Der EuGH verneinte diese Frage; er verneinte auch die – fallbezogene – Frage, ob die Möglichkeit der Teilnahme an einem Gewinnspiel, die das ausschlaggebende Motiv für den Kauf einer Zeitung ist, schon für sich eine unlautere Geschäftspraxis zu begründen vermag.

Der OGH führte im weiteren Verfahren aus, dass § 9a UWG in seiner Absolutheit gegen die Richtlinie über unlautere Geschäftspraktiken 2005/29/EG verstößt, und entsprechend richtlinienkonform auszulegen ist. Der OGH „reduzierte“ dazu den Anwendungsbereich des § 9a UWG auf Fälle, in denen eine Zugabe auch nach § 1 Abs 3 lit a oder b oder nach § 1 Abs 1 UWG untersagt werden kann; § 9a UWG wird somit im Ergebnis „gegenstands-los“.

Der OGH bestätigte in Folge die Entscheidungen der Vorinstanzen, verneinte eine Wettbewerbswidrigkeit der Werbemaßnahme und wies das Rechtsmittel der klagenden Partei ab.

Abzuwarten bleibt, inwieweit der Gesetzgeber auf die nunmehrige Entscheidung des Obersten Gerichtshofs reagieren wird; bei § 9a UWG besteht dringender Reparaturbe-darf. Die Frage der Erlaubtheit von Zugaben wurde durch das nunmehrige Urteil größtenteils beantwortet, zahlreiche Teilfragen und Teilaspekte sind aber nach wie vor ungeklärt, und werden durch die Rechtsprechung in den nächsten Jahren herausgearbeitete werden müssen.

Zugaben nunmehr generell erlaubt?

Von der generellen Zulässigkeit von Zugaben kann jedoch nicht gesprochen werden; das Ankündigen, Anbieten oder Gewähren von Zugaben gegenüber Verbrauchern ist nur dann zulässig, wenn es im Einzelfall nicht irreführend, aggressiv oder sonst unlauter ist; jede entsprechende Maßnahme hat also anhand der allgemeinen Bestimmungen des UWG geprüft zu werden.

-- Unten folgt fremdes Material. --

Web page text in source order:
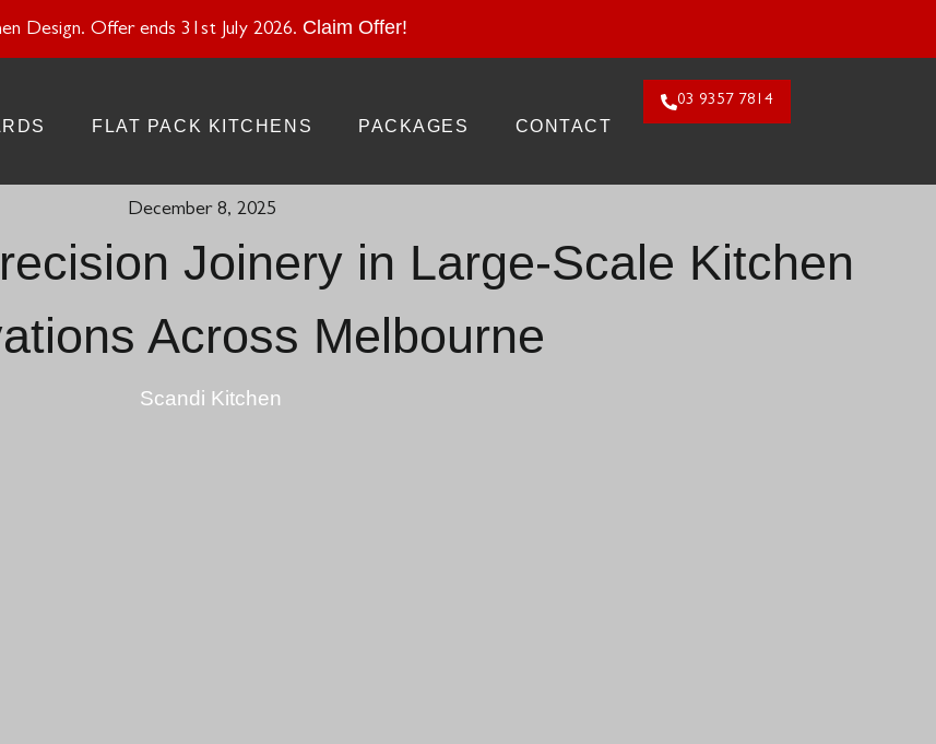
Stone With Your Kitchen Design. Offer ends 28 Feb 2026. Claim Offer!
Design. Offer ends 31st July 2026. Claim Offer!
FLAT PACK KITCHENS PACKAGES CONTACT
03 9357 7814
December 8, 2025
Joinery in Large-Scale Kitchen
Across Melbourne
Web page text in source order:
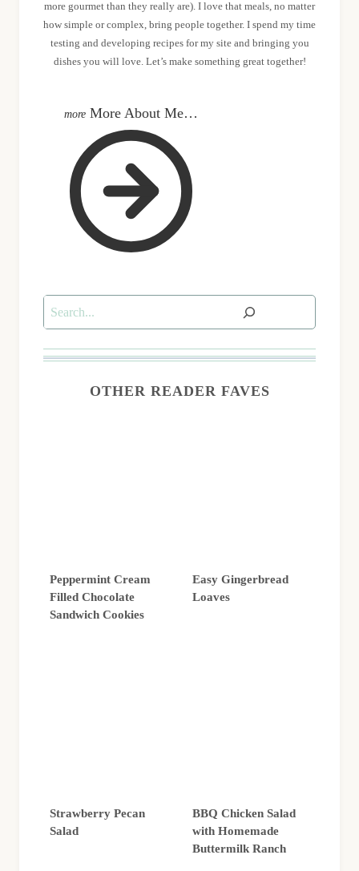
more gourmet than they really are). I love that meals, no matter
how simple or complex, bring people together. I spend my time
testing and developing recipes for my site and bringing you
dishes you will love. Let’s make something great together!
More About Me…
Search
OTHER READER FAVES
Peppermint Cream
Filled Chocolate
Sandwich Cookies
Easy Gingerbread
Loaves
Strawberry Pecan
Salad
BBQ Chicken Salad
with Homemade
Buttermilk Ranch
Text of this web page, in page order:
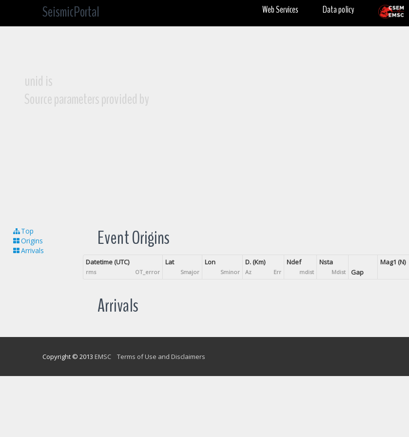
SeismicPortal Data policy
Web Services
unid is
Source parameters provided by
Top
Origins
Arrivals
Event Origins
Datetime (UTC)
rms OT_error
Lat
Smajor
Lon
Sminor
D. (Km)
Az Err
Ndef
mdist
Nsta
Mdist Gap
Mag1 (N)
Arrivals
Copyright © 2013 EMSC Terms of Use and Disclaimers
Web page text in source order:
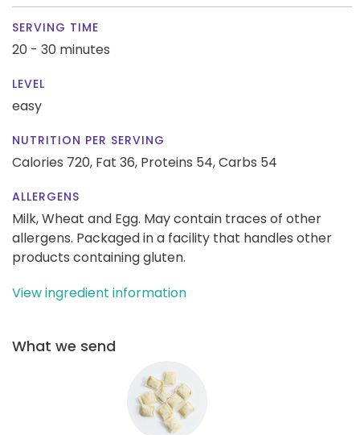
SERVING TIME
20 - 30 minutes
LEVEL
easy
NUTRITION PER SERVING
Calories 720, Fat 36, Proteins 54,Carbs 54
ALLERGENS
Milk, Wheat and Egg. May contain traces of other
allergens. Packaged in a facility that handles other
products containing gluten.
View ingredient information
What we send
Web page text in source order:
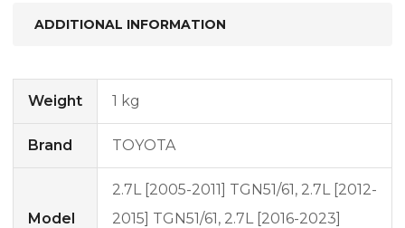
ADDITIONAL INFORMATION
Weight 1 kg
Brand TOYOTA
Model
2.7L [2005-2011] TGN51/61, 2.7L [2012-
2015] TGN51/61, 2.7L [2016-2023]
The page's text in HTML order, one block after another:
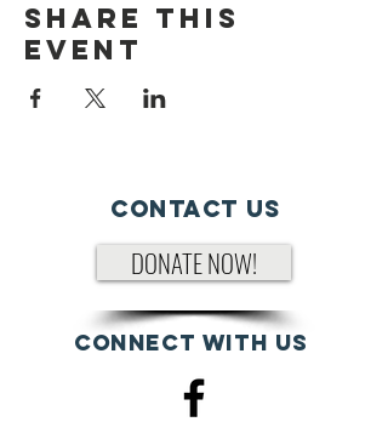
Share This
Event
Contact Us
DONATE NOW!
Connect with us
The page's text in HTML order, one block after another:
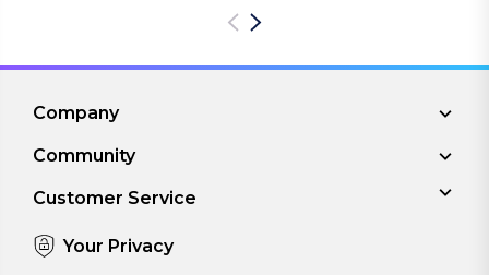
Company
Community
Customer Service
Your Privacy
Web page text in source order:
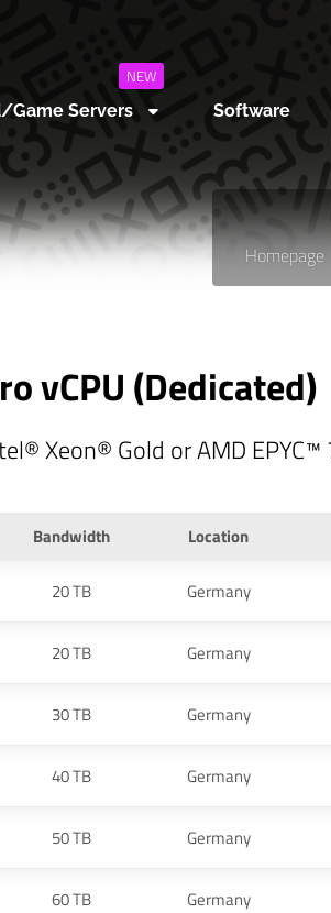
NEW
Game Servers Software
Homepage
vCPU (Dedicated)
Xeon® Gold or AMD EPYC™
Bandwidth Location
20 TB Germany
20 TB Germany
30 TB Germany
40 TB Germany
50 TB Germany
60 TB Germany
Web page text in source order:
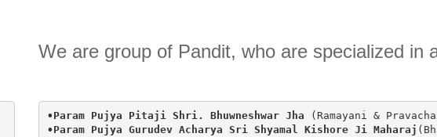
We are group of Pandit, who are specialized in
•Param Pujya Pitaji Shri. Bhuwneshwar Jha
(Ramayani &
•Param Pujya Gurudev Acharya Sri Shyamal Kishore Ji Maharaj
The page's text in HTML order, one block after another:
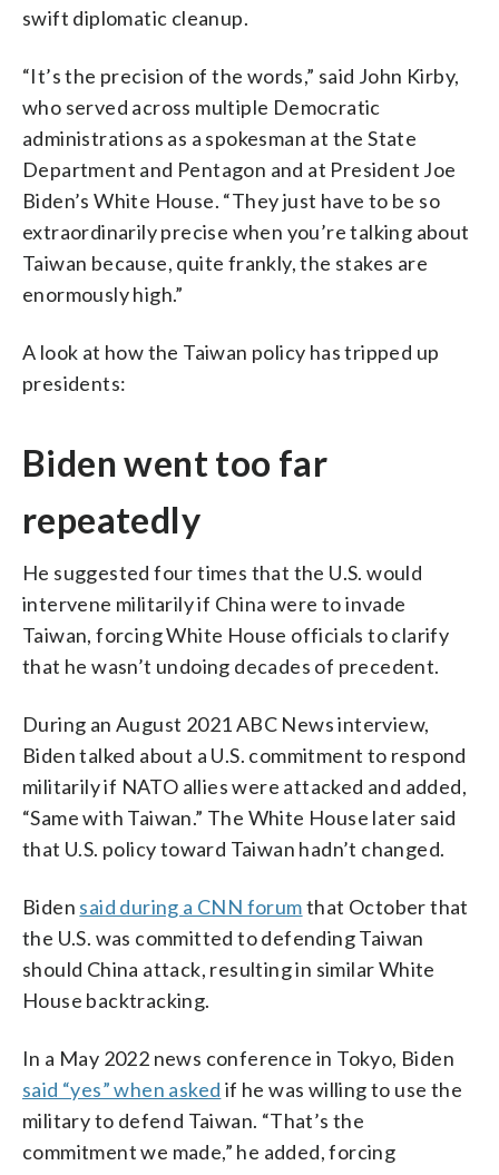
swift diplomatic cleanup.
“It’s the precision of the words,” said John Kirby,
who served across multiple Democratic
administrations as a spokesman at the State
Department and Pentagon and at President Joe
Biden’s White House. “They just have to be so
extraordinarily precise when you’re talking about
Taiwan because, quite frankly, the stakes are
enormously high.”
A look at how the Taiwan policy has tripped up
presidents:
Biden went too far
repeatedly
He suggested four times that the U.S. would
intervene militarily if China were to invade
Taiwan, forcing White House officials to clarify
that he wasn’t undoing decades of precedent.
During an August 2021 ABC News interview,
Biden talked about a U.S. commitment to respond
militarily if NATO allies were attacked and added,
“Same with Taiwan.” The White House later said
that U.S. policy toward Taiwan hadn’t changed.
Biden said during a CNN forumthat October that
the U.S. was committed to defending Taiwan
should China attack, resulting in similar White
House backtracking.
In a May 2022 news conference in Tokyo, Biden
said “yes” when asked if he was willing to use the
military to defend Taiwan. “That’s the
commitment we made,” he added, forcing
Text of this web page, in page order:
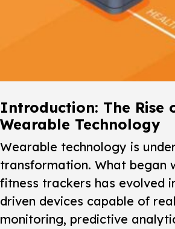
Introduction: The
Wearable Technology
Wearable technology is
transformation. What began
fitness trackers has evolved
driven devices capable of
monitoring, predictive
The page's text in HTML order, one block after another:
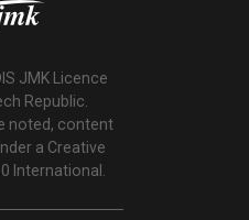
JMK Licence
Republic.
noted, content
a Creative
International.
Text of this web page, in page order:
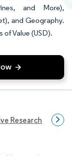
and More),
and Geography.
Value (USD).
Research
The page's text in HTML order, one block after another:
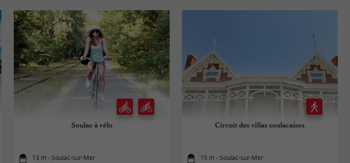
Soulac à vélo
13 m - Soulac-sur-Mer
Circuit des villas soulacaises
15 m - Soulac-sur-Mer
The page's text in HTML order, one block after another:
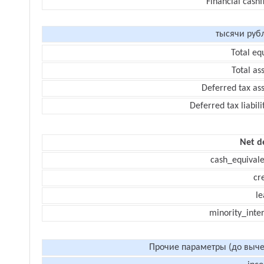
тысячи
Total
Total
Deferred tax
Deferred tax
Net
Прочие параметры (до
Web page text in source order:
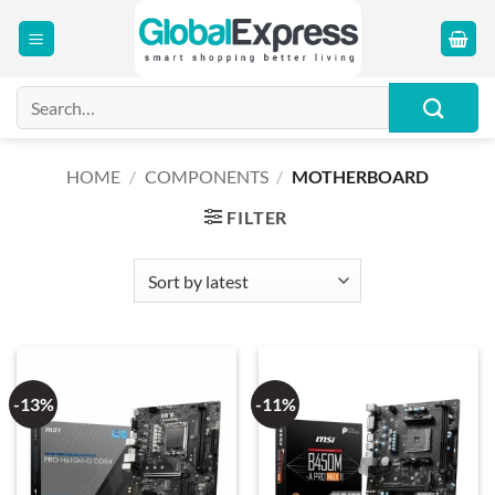
for:
HOME / COMPONENTS / MOTHERBOARD
FILTER
-13% -11%
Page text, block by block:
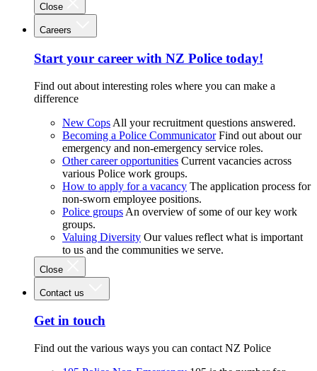
Close
Careers
Start your career with NZ Police today!
Find out about interesting roles where you can make a
difference
New Cops All your recruitment questions answered.
Becoming a Police Communicator Find out about our
emergency and non-emergency service roles.
Other career opportunities Current vacancies across
various Police work groups.
How to apply for a vacancy The application process for
non-sworn employee positions.
Police groups An overview of some of our key work
groups.
Valuing Diversity Our values reflect what is important
to us and the communities we serve.
Close
Contact us
Get in touch
Find out the various ways you can contact NZ Police
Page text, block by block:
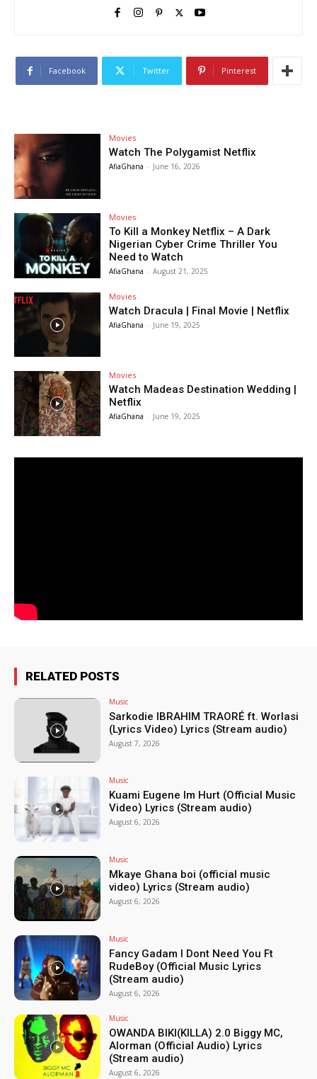
Facebook Twitter Pinterest
Movies
Watch The Polygamist Netflix
AfiaGhana - June 16, 2026
Movies
To Kill a Monkey Netflix – A Dark
Nigerian Cyber Crime Thriller You
Need to Watch
AfiaGhana - August 21, 2025
Movies
Watch Dracula | Final Movie | Netflix
AfiaGhana - June 19, 2025
Movies
Watch Madeas Destination Wedding |
Netflix
AfiaGhana - June 19, 2025
RELATED POSTS
Music
Sarkodie IBRAHIM TRAORÉ ft. Worlasi
(Lyrics Video) Lyrics (Stream audio)
August 7, 2026
Music
Kuami Eugene Im Hurt (Official Music
Video) Lyrics (Stream audio)
August 6, 2026
Music
Mkaye Ghana boi (official music
video) Lyrics (Stream audio)
August 6, 2026
Music
Fancy Gadam I Dont Need You Ft
RudeBoy (Official Music Lyrics
(Stream audio)
August 6, 2026
Music
OWANDA BIKI(KILLA) 2.0 Biggy MC,
Alorman (Official Audio) Lyrics
(Stream audio)
August 6, 2026
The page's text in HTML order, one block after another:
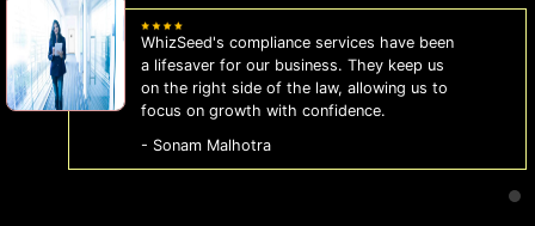
WhizSeed's compliance services have been
a lifesaver for our business. They keep us
on the right side of the law, allowing us to
focus on growth with confidence.
- Sonam Malhotra
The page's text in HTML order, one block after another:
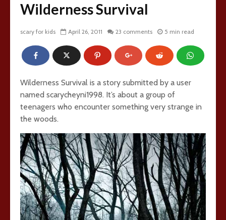
Wilderness Survival
scary for kids April 26, 2011 23 comments 5 min read
Wilderness Survival is a story submitted by a user
named scarycheyni1998. It’s about a group of
teenagers who encounter something very strange in
the woods.
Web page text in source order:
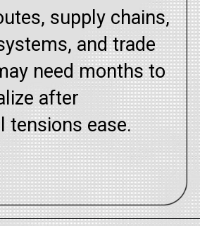
supply chains,
and trade
need months to
after
tensions ease.
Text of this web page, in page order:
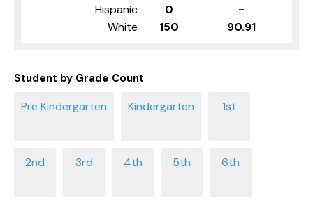
Hispanic
0
-
White
150 90.91
Student by Grade Count
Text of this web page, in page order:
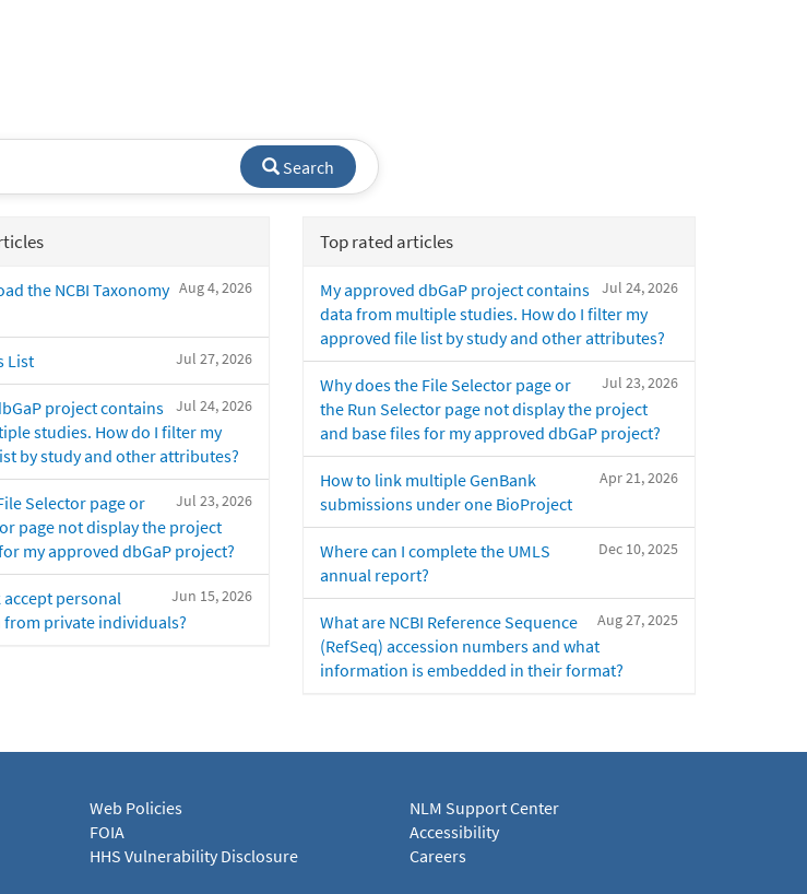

Es „kommt darauf an“, ob eine Zugabe nunmehr erlaubt ist oder nicht; grundsätzlich wird aber nicht mehr allzu eng geprüft werden dürfen, ob das geplante Gewinnspiel oder die Zugabe eine unlautere Geschäftspraktik ist. Teilaspekte bedürfen aber noch der gerichtlichen Klärung und Schäfung.